● DATASET EXTRACT:
=== Section Start ===

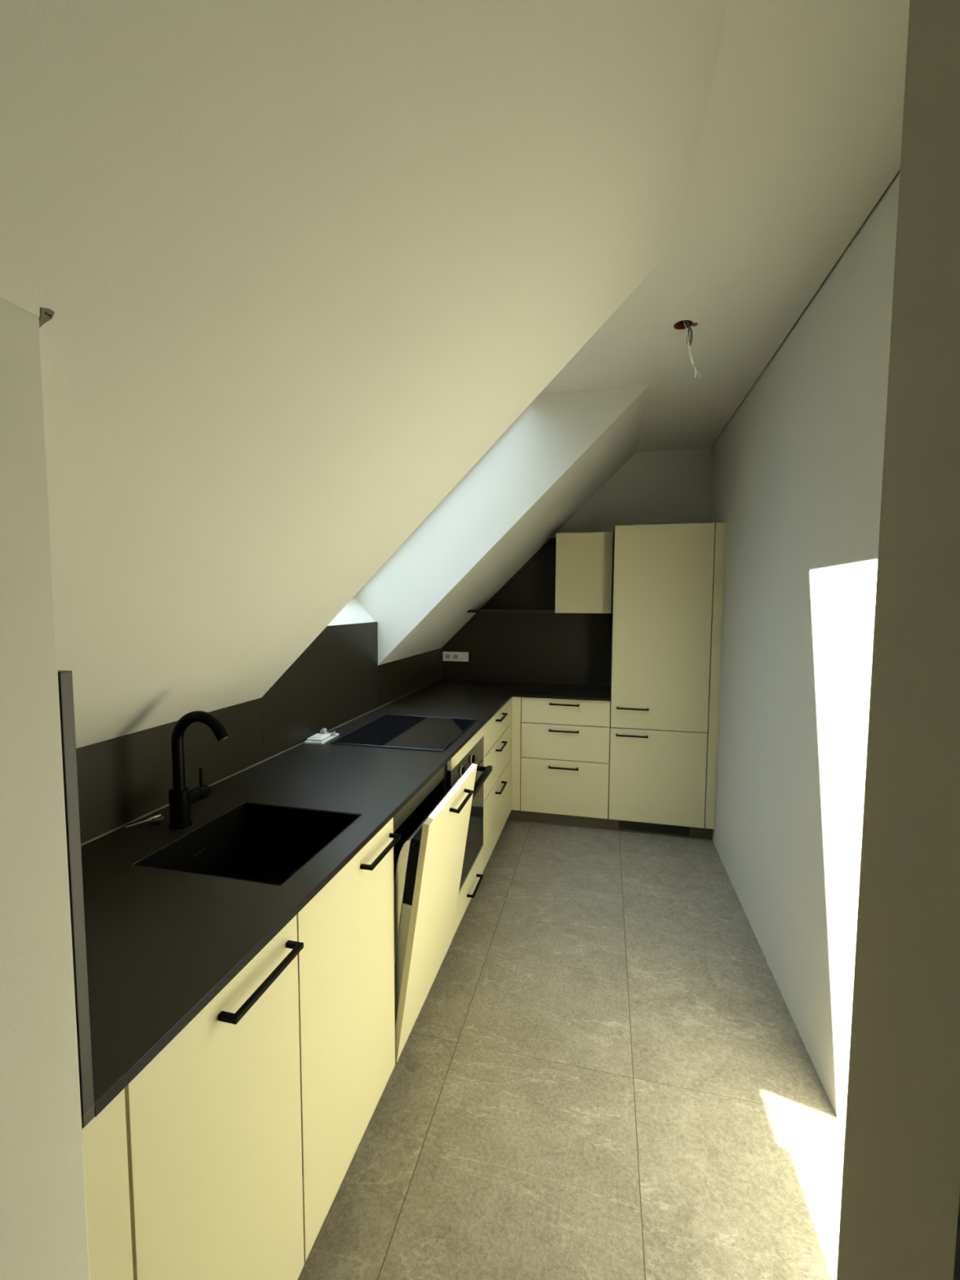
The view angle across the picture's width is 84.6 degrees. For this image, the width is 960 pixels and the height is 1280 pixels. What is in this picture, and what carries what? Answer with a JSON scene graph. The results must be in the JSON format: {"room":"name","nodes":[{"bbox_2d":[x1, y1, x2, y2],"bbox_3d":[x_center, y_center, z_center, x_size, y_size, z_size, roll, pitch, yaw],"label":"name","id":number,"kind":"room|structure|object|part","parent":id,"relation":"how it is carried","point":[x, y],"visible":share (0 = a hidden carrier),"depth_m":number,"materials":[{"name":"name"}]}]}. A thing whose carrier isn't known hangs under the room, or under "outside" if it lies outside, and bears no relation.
{"room":"attic kitchen","nodes":[
{"label":"attic kitchen","id":0,"kind":"room"},
{"bbox_2d":[327,596,375,626],"bbox_3d":[-1.237,0.654,1.067,0.320,1.552,6.610,1,4,13],"label":"wall","id":1,"kind":"structure","parent":0,"point":[353,612],"depth_m":2.85,"materials":[{"name":"grey paint"}]},
{"bbox_2d":[75,697,263,844],"bbox_3d":[-0.981,0.385,1.402,0.011,0.246,1.264,1,4,13],"label":"panel","id":2,"kind":"object","parent":1,"relation":"attached to","point":[122,780],"visible":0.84,"depth_m":1.52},
{"bbox_2d":[80,678,441,846],"bbox_3d":[-0.714,0.429,2.505,0.003,0.004,3.522,1,4,13],"label":"trim","id":3,"kind":"structure","parent":1,"relation":"attached to","point":[163,806],"depth_m":1.84,"materials":[{"name":"brown"}]},
{"bbox_2d":[261,622,377,759],"bbox_3d":[-0.712,0.180,2.519,0.011,0.497,1.052,1,4,13],"label":"panel","id":4,"kind":"object","parent":1,"relation":"attached to","point":[333,682],"visible":0.78,"depth_m":2.45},
{"bbox_2d":[377,648,441,707],"bbox_3d":[-0.452,0.228,3.624,0.011,0.247,1.202,1,4,13],"label":"panel","id":5,"kind":"object","parent":1,"relation":"attached to","point":[397,678],"visible":0.87,"depth_m":3.48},
{"bbox_2d":[0,0,727,748],"bbox_3d":[-0.781,-0.457,-0.289,1.786,2.327,4.341,1,4,13],"label":"sloped ceiling","id":6,"kind":"structure","parent":0,"point":[300,266],"depth_m":0.81,"materials":[{"name":"grey paint"}]},
{"bbox_2d":[0,0,959,1279],"bbox_3d":[0.298,0.195,0.348,2.980,2.583,0.133,1,4,13],"label":"wall","id":7,"kind":"structure","parent":0,"point":[900,1215],"depth_m":0.38,"materials":[{"name":"beige paint"}]},
{"bbox_2d":[39,307,54,328],"bbox_3d":[-0.468,-0.342,0.567,0.021,0.022,0.013,2,5,29],"label":"cutout","id":8,"kind":"object","parent":7,"relation":"attached to","point":[46,314],"visible":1,"depth_m":0.56,"materials":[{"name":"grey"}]},
{"bbox_2d":[57,670,93,1115],"bbox_3d":[-0.794,0.293,0.692,0.670,0.530,0.014,1,4,13],"label":"panel","id":9,"kind":"object","parent":7,"relation":"attached to","point":[67,722],"visible":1,"depth_m":0.61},
{"bbox_2d":[354,384,649,665],"bbox_3d":[0.104,-0.718,3.431,1.786,2.327,1.214,1,4,13],"label":"skylight","id":10,"kind":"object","parent":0,"point":[563,447],"depth_m":2.89,"materials":[{"name":"grey paint"}]},
{"bbox_2d":[298,798,844,1279],"bbox_3d":[0.226,1.503,0.855,3.300,0.100,6.760,1,4,13],"label":"floor","id":11,"kind":"structure","parent":0,"point":[605,1071],"depth_m":1.60,"materials":[{"name":"tile"}]},
{"bbox_2d":[81,915,304,1279],"bbox_3d":[-0.681,0.952,0.938,0.594,0.781,0.456,1,4,13],"label":"base cabinet","id":12,"kind":"object","parent":11,"relation":"on","point":[213,1121],"depth_m":0.85,"materials":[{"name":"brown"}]},
{"bbox_3d":[-0.480,0.972,0.688,0.019,0.779,0.059,1,4,13],"label":"filler strip","id":13,"kind":"part","parent":12,"relation":"part of","materials":[{"name":"beige laminate"}]},
{"bbox_3d":[-0.384,0.604,0.944,0.034,0.010,0.196,1,4,13],"label":"handle","id":14,"kind":"part","parent":12,"relation":"part of","materials":[{"name":"black metal"}]},
{"bbox_2d":[80,679,610,1128],"bbox_3d":[-0.081,0.453,2.349,1.307,0.016,3.538,1,4,13],"label":"countertop","id":15,"kind":"structure","parent":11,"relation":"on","point":[161,944],"depth_m":1.13,"materials":[{"name":"black stone"}]},
{"bbox_2d":[124,818,151,827],"bbox_3d":[-0.937,0.503,1.449,0.004,0.004,0.067,3,5,32],"label":"metal rod","id":16,"kind":"object","parent":15,"relation":"on","point":[143,821],"visible":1,"depth_m":1.45,"materials":[{"name":"silver metal"}]},
{"bbox_2d":[147,813,160,819],"bbox_3d":[-0.918,0.500,1.490,0.005,0.005,0.034,3,5,31],"label":"metal rod","id":17,"kind":"object","parent":15,"relation":"on","point":[157,815],"visible":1,"depth_m":1.49,"materials":[{"name":"silver metal"}]},
{"bbox_2d":[148,816,163,824],"bbox_3d":[-0.887,0.499,1.460,0.031,0.010,0.046,1,4,13],"label":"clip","id":18,"kind":"object","parent":15,"relation":"on","point":[153,822],"visible":1,"depth_m":1.44,"materials":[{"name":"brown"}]},
{"bbox_2d":[168,711,229,829],"bbox_3d":[-0.746,0.345,1.449,0.186,0.320,0.126,1,4,13],"label":"tap","id":19,"kind":"object","parent":15,"relation":"on","point":[181,798],"visible":1,"depth_m":1.42,"materials":[{"name":"black metal"}]},
{"bbox_3d":[-0.748,0.299,1.411,0.170,0.222,0.030,1,4,13],"label":"spout","id":20,"kind":"part","parent":19,"relation":"part of","materials":[{"name":"black metal"}]},
{"bbox_3d":[-0.799,0.394,1.512,0.010,0.056,0.009,-2,5,-32],"label":"lever","id":21,"kind":"part","parent":19,"relation":"part of","materials":[{"name":"black metal"}]},
{"bbox_2d":[134,802,361,885],"bbox_3d":[-0.574,0.617,1.382,0.387,0.208,0.394,1,4,13],"label":"sink","id":22,"kind":"object","parent":15,"relation":"in","point":[261,843],"visible":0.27,"depth_m":1.56,"materials":[{"name":"black"}]},
{"bbox_2d":[304,733,338,744],"bbox_3d":[-0.702,0.437,2.349,0.084,0.009,0.162,1,4,10],"label":"surround","id":23,"kind":"object","parent":15,"relation":"on","point":[331,734],"visible":0.76,"depth_m":2.29,"materials":[{"name":"white plastic"}]},
{"bbox_2d":[306,733,330,741],"bbox_3d":[-0.711,0.428,2.328,0.068,0.012,0.088,1,4,10],"label":"insert","id":24,"kind":"object","parent":23,"relation":"on","point":[317,737],"visible":1,"depth_m":2.31,"materials":[{"name":"white plastic"}]},
{"bbox_2d":[320,728,327,733],"bbox_3d":[-0.700,0.408,2.363,0.022,0.022,0.024,1,4,13],"label":"cable grommet","id":25,"kind":"object","parent":24,"relation":"attached to","point":[323,731],"visible":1,"depth_m":2.35,"materials":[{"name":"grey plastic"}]},
{"bbox_2d":[329,714,477,751],"bbox_3d":[-0.329,0.429,2.509,0.510,0.006,0.601,1,4,13],"label":"cooktop","id":26,"kind":"object","parent":15,"relation":"in","point":[426,733],"visible":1,"depth_m":2.45,"materials":[{"name":"black glass"}]},
{"bbox_2d":[296,817,401,1261],"bbox_3d":[-0.570,0.920,1.403,0.594,0.781,0.500,1,4,13],"label":"base cabinet","id":27,"kind":"object","parent":11,"relation":"on","point":[346,931],"visible":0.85,"depth_m":1.27,"materials":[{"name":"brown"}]},
{"bbox_3d":[-0.267,0.574,1.438,0.034,0.010,0.196,1,4,13],"label":"handle","id":28,"kind":"part","parent":27,"relation":"part of","materials":[{"name":"black metal"}]},
{"bbox_2d":[297,820,506,1279],"bbox_3d":[-0.172,1.308,2.189,0.016,0.096,3.069,1,4,13],"label":"board","id":29,"kind":"object","parent":11,"relation":"on","point":[506,820],"visible":0.11,"depth_m":1.50,"materials":[{"name":"brown"}]},
{"bbox_2d":[393,764,477,1062],"bbox_3d":[-0.393,0.881,1.925,0.698,0.777,0.594,1,4,13],"label":"dishwasher","id":30,"kind":"object","parent":11,"relation":"on","point":[433,825],"visible":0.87,"depth_m":1.72,"materials":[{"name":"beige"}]},
{"bbox_3d":[-0.216,0.536,1.859,0.014,0.079,0.594,1,4,13],"label":"rail","id":31,"kind":"part","parent":30,"relation":"part of","materials":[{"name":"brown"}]},
{"bbox_2d":[393,764,445,884],"bbox_3d":[-0.470,0.882,1.944,0.538,0.745,0.594,1,4,13],"label":"tub","id":32,"kind":"object","parent":30,"relation":"in","point":[409,818],"depth_m":2.15,"materials":[{"name":"black"}]},
{"bbox_3d":[-0.063,0.563,1.850,0.035,0.014,0.196,1,4,13],"label":"handle","id":33,"kind":"part","parent":30,"relation":"part of","materials":[{"name":"black metal"}]},
{"bbox_2d":[445,725,484,938],"bbox_3d":[-0.304,0.841,2.520,0.594,0.781,0.600,1,4,13],"label":"base cabinet","id":34,"kind":"object","parent":11,"relation":"on","point":[469,887],"visible":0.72,"depth_m":2.43,"materials":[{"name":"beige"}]},
{"bbox_3d":[-0.059,1.166,2.485,0.019,0.141,0.596,1,4,13],"label":"drawer","id":35,"kind":"part","parent":34,"relation":"part of","materials":[{"name":"beige paint"}]},
{"bbox_2d":[446,736,492,891],"bbox_3d":[-0.282,0.798,2.512,0.600,0.575,0.595,1,4,13],"label":"oven","id":36,"kind":"object","parent":34,"relation":"in","point":[474,841],"visible":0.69,"depth_m":2.52,"materials":[{"name":"black glass"}]},
{"bbox_3d":[-0.073,0.574,2.314,0.014,0.038,0.038,1,4,13],"label":"knob","id":37,"kind":"part","parent":36,"relation":"part of","materials":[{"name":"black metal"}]},
{"bbox_3d":[-0.059,0.575,2.443,0.017,0.118,0.595,1,4,13],"label":"control panel","id":38,"kind":"part","parent":36,"relation":"part of","materials":[{"name":"grey metal"}]},
{"bbox_3d":[-0.059,0.863,2.463,0.018,0.454,0.595,1,4,13],"label":"door","id":39,"kind":"part","parent":36,"relation":"part of","materials":[{"name":"black glass"}]},
{"bbox_3d":[-0.031,0.562,2.491,0.014,0.038,0.038,1,4,13],"label":"knob","id":40,"kind":"part","parent":36,"relation":"part of","materials":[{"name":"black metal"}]},
{"bbox_3d":[-0.021,0.658,2.434,0.062,0.025,0.455,1,4,13],"label":"handle","id":41,"kind":"part","parent":36,"relation":"part of","materials":[{"name":"black metal"}]},
{"bbox_3d":[-0.022,1.175,2.526,0.034,0.010,0.196,1,4,13],"label":"handle","id":42,"kind":"part","parent":34,"relation":"part of","materials":[{"name":"black metal"}]},
{"bbox_2d":[483,698,511,870],"bbox_3d":[-0.144,0.794,3.193,0.594,0.781,0.785,1,4,13],"label":"drawer unit","id":43,"kind":"object","parent":11,"relation":"on","point":[496,737],"visible":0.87,"depth_m":3.05,"materials":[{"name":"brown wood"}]},
{"bbox_3d":[0.102,1.006,3.150,0.019,0.367,0.781,1,4,13],"label":"drawer","id":44,"kind":"part","parent":43,"relation":"part of","materials":[{"name":"beige paint"}]},
{"bbox_3d":[0.103,0.701,3.128,0.019,0.233,0.781,1,4,13],"label":"drawer","id":45,"kind":"part","parent":43,"relation":"part of","materials":[{"name":"beige paint"}]},
{"bbox_3d":[0.104,0.496,3.113,0.019,0.169,0.781,1,4,13],"label":"drawer","id":46,"kind":"part","parent":43,"relation":"part of","materials":[{"name":"beige paint"}]},
{"bbox_3d":[0.127,0.875,3.130,0.034,0.010,0.196,1,4,13],"label":"handle","id":47,"kind":"part","parent":43,"relation":"part of","materials":[{"name":"black metal"}]},
{"bbox_3d":[0.128,0.627,3.113,0.034,0.010,0.196,1,4,13],"label":"handle","id":48,"kind":"part","parent":43,"relation":"part of","materials":[{"name":"black metal"}]},
{"bbox_3d":[0.129,0.453,3.100,0.034,0.010,0.196,1,4,13],"label":"handle","id":49,"kind":"part","parent":43,"relation":"part of","materials":[{"name":"black metal"}]},
{"bbox_2d":[509,697,521,811],"bbox_3d":[0.231,0.771,3.549,0.077,0.779,0.075,1,4,13],"label":"cabinet filler","id":50,"kind":"object","parent":11,"relation":"attached to","point":[516,702],"visible":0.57,"depth_m":3.56,"materials":[{"name":"beige paint"}]},
{"bbox_2d":[520,691,610,818],"bbox_3d":[0.615,0.759,3.733,0.580,0.781,0.568,1,4,13],"label":"drawer unit","id":51,"kind":"object","parent":11,"relation":"on","point":[565,753],"visible":0.97,"depth_m":3.49,"materials":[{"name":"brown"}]},
{"bbox_3d":[0.549,0.845,3.480,0.194,0.010,0.034,1,4,13],"label":"handle","id":52,"kind":"part","parent":51,"relation":"part of","materials":[{"name":"black metal"}]},
{"bbox_3d":[0.550,0.599,3.462,0.194,0.010,0.034,1,4,13],"label":"handle","id":53,"kind":"part","parent":51,"relation":"part of","materials":[{"name":"black metal"}]},
{"bbox_3d":[0.551,0.423,3.450,0.194,0.010,0.034,1,4,13],"label":"handle","id":54,"kind":"part","parent":51,"relation":"part of","materials":[{"name":"black metal"}]},
{"bbox_3d":[0.559,0.982,3.515,0.575,0.367,0.019,1,4,13],"label":"drawer","id":55,"kind":"part","parent":51,"relation":"part of","materials":[{"name":"beige paint"}]},
{"bbox_3d":[0.560,0.677,3.493,0.575,0.233,0.019,1,4,13],"label":"drawer","id":56,"kind":"part","parent":51,"relation":"part of","materials":[{"name":"beige paint"}]},
{"bbox_3d":[0.561,0.472,3.478,0.575,0.169,0.019,1,4,13],"label":"drawer","id":57,"kind":"part","parent":51,"relation":"part of","materials":[{"name":"beige paint"}]},
{"bbox_2d":[506,806,712,839],"bbox_3d":[0.839,1.217,3.530,1.329,0.096,0.020,1,4,13],"label":"board","id":58,"kind":"object","parent":11,"relation":"on","point":[531,816],"visible":0.73,"depth_m":3.51,"materials":[{"name":"brown wood"}]},
{"bbox_2d":[618,820,689,835],"bbox_3d":[1.135,1.224,3.451,0.440,0.068,0.004,1,4,13],"label":"vent grille","id":59,"kind":"object","parent":58,"relation":"attached to","point":[624,825],"depth_m":3.45,"materials":[{"name":"black"}]},
{"bbox_2d":[608,522,725,829],"bbox_3d":[1.216,0.216,3.553,0.648,1.895,0.568,1,4,13],"label":"tall cabinet","id":60,"kind":"object","parent":11,"relation":"on","point":[663,574],"depth_m":3.31,"materials":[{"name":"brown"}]},
{"bbox_3d":[0.968,0.611,3.364,0.196,0.010,0.034,1,4,13],"label":"handle","id":61,"kind":"part","parent":60,"relation":"part of","materials":[{"name":"black metal"}]},
{"bbox_3d":[0.969,0.437,3.352,0.196,0.010,0.034,1,4,13],"label":"handle","id":62,"kind":"part","parent":60,"relation":"part of","materials":[{"name":"black metal"}]},
{"bbox_3d":[1.128,0.875,3.372,0.584,0.605,0.019,1,4,13],"label":"door","id":63,"kind":"part","parent":60,"relation":"part of","materials":[{"name":"beige paint"}]},
{"bbox_3d":[1.132,-0.072,3.304,0.584,1.285,0.019,1,4,13],"label":"door","id":64,"kind":"part","parent":60,"relation":"part of","materials":[{"name":"beige paint"}]},
{"bbox_3d":[1.448,0.238,3.251,0.056,1.895,0.019,1,4,13],"label":"tall filler strip","id":65,"kind":"part","parent":60,"relation":"part of","materials":[{"name":"beige laminate"}]},
{"bbox_2d":[457,446,711,757],"bbox_3d":[0.578,-0.368,4.046,2.440,3.183,0.150,1,4,13],"label":"wall","id":66,"kind":"structure","parent":0,"point":[662,486],"depth_m":3.76,"materials":[{"name":"grey paint"}]},
{"bbox_2d":[466,609,555,613],"bbox_3d":[0.247,-0.210,3.869,0.630,0.018,0.345,1,4,13],"label":"wall shelf","id":67,"kind":"object","parent":66,"relation":"attached to","point":[468,611],"visible":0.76,"depth_m":3.72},
{"bbox_2d":[441,537,613,685],"bbox_3d":[0.330,-0.220,4.026,1.306,1.091,0.022,1,4,13],"label":"panel","id":68,"kind":"object","parent":66,"relation":"attached to","point":[566,648],"depth_m":4.02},
{"bbox_2d":[444,653,450,659],"bbox_3d":[-0.257,0.130,4.181,0.049,0.049,0.003,1,4,13],"label":"socket","id":69,"kind":"object","parent":68,"relation":"attached to","point":[447,655],"depth_m":4.18,"materials":[{"name":"grey plastic"}]},
{"bbox_3d":[-0.193,0.131,4.170,0.212,0.075,0.012,1,4,13],"label":"socket strip","id":70,"kind":"part","parent":68,"relation":"part of","materials":[{"name":"white plastic"}]},
{"bbox_2d":[452,653,458,659],"bbox_3d":[-0.194,0.131,4.166,0.049,0.049,0.003,1,4,13],"label":"socket","id":71,"kind":"object","parent":68,"relation":"attached to","point":[455,656],"depth_m":4.16,"materials":[{"name":"grey plastic"}]},
{"bbox_2d":[555,531,613,613],"bbox_3d":[0.739,-0.464,3.732,0.377,0.541,0.348,1,4,13],"label":"upper cabinet","id":72,"kind":"object","parent":66,"relation":"attached to","point":[584,560],"visible":1,"depth_m":3.56,"materials":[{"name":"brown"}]},
{"bbox_2d":[540,0,909,452],"bbox_3d":[0.665,-1.298,2.028,1.065,0.160,3.600,1,4,13],"label":"ceiling","id":73,"kind":"structure","parent":0,"point":[801,137],"depth_m":1.42,"materials":[{"name":"grey paint"}]},
{"bbox_2d":[673,320,701,377],"bbox_3d":[0.799,-1.146,2.049,0.097,0.257,0.070,-1,4,-15],"label":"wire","id":74,"kind":"object","parent":73,"relation":"attached to","point":[684,324],"visible":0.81,"depth_m":2.04,"materials":[{"name":"brown"}]},
{"bbox_2d":[704,168,900,1133],"bbox_3d":[1.264,0.001,2.002,0.150,2.743,3.550,1,4,13],"label":"wall","id":75,"kind":"structure","parent":0,"point":[797,469],"depth_m":1.84,"materials":[{"name":"grey paint"}]},
{"bbox_2d":[712,169,899,444],"bbox_3d":[1.193,-1.295,1.928,0.008,0.148,3.550,1,4,13],"label":"trim","id":76,"kind":"structure","parent":75,"relation":"attached to","point":[899,170],"depth_m":1.77,"materials":[{"name":"grey"}]}
]}

=== Section End ===

● WHAT YOU SHOULD DO: The lines to copy are those in the records above containing the word "unit".

● REPLY:
{"bbox_2d":[483,698,511,870],"bbox_3d":[-0.144,0.794,3.193,0.594,0.781,0.785,1,4,13],"label":"drawer unit","id":43,"kind":"object","parent":11,"relation":"on","point":[496,737],"visible":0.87,"depth_m":3.05,"materials":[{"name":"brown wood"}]},
{"bbox_2d":[520,691,610,818],"bbox_3d":[0.615,0.759,3.733,0.580,0.781,0.568,1,4,13],"label":"drawer unit","id":51,"kind":"object","parent":11,"relation":"on","point":[565,753],"visible":0.97,"depth_m":3.49,"materials":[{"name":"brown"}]},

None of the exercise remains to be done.